June 1, 2010

THERE IS NO PAKISTAN:

Can 'Pashtunistan' end the Af-Pak war?: U.S. involvement just a blip in long struggle of Pashtuns (Stanley A. Weiss, 6/01/10, Washington Times)

The problem is the so-called "Durand Line" ran straight through ancestral Pashtun territory, literally separating brother from brother. In 1947, the British handed the former Indian half over to Pakistan. Today, 23 million Pashtuns live on the Afghan side of the border, while 12 million live in Pakistan.

A local saying - "all Taliban are Pashtun, but not all Pashtuns are Taliban" - reflects the intense dislike many Pashtuns have for the Taliban. Public opinion polls suggest that east Afghan Pashtuns are more anti-Taliban than their southern Afghan brethren. Yet the war against the West has allowed Pashtun leaders to externalize resentment, rather than turning it inward.

The idea that any government will exert influence here is fantasy.
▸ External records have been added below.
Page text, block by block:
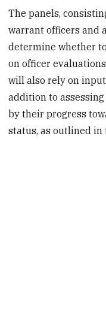
The panels,
warrant officers and
determine whether
on officer
will also rely on
addition to
by their progress
status, as outlined in
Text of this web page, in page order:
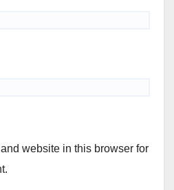
website in this browser for

Additional U.S. troops might temporarily wound the Taliban, at a cost of many lives, but it will do nothing to change the reality of the region, particularly as the Obama administration says it will begin to withdraw troops next year.

But imagine instead if, working through the United Nations and its NATO allies, America were to broker an agreement between Afghanistan and Pakistan to carve out an independent Pashtunistan framed by the Indus River to the east and the Hindu Kush mountains to the west. The territories of Afghanistan and Pakistan would be reduced, but both would be made more secure, since Pashtun leaders would have little reason to continue their destabilization of either country. Taliban members would turn inward, focusing instead on building their own nation.
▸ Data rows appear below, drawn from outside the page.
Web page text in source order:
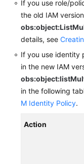
Practices
Reference
Before
You
Start
Overview
If you use role/
the old IAM
details, see
If you use identity
in the new IAM
in the following
M Identity Policy.
Action
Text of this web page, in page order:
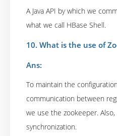
A Java API by which we
what we call HBase Shell.
10. What is the use of
Ans:
To maintain the
communication between
we use the zookeeper.
synchronization.

As the 193rd member of the U.N., Pashtunistan and its leaders would be held to the same rules that apply to all nations, including the Universal Declaration of Human Rights. Islamic extremists and al Qaeda would no longer be able to "hide behind" the border of U.S. "ally" Pakistan, allowing America to bypass Islamabad altogether. International aid and development funds could be used to incentivize Pashtun leaders to observe U.N. treaties and agreements, help settle more than a million Pashtun refugees uprooted by war and develop the Pashtunistan economy.


Taken long enough to figure that out.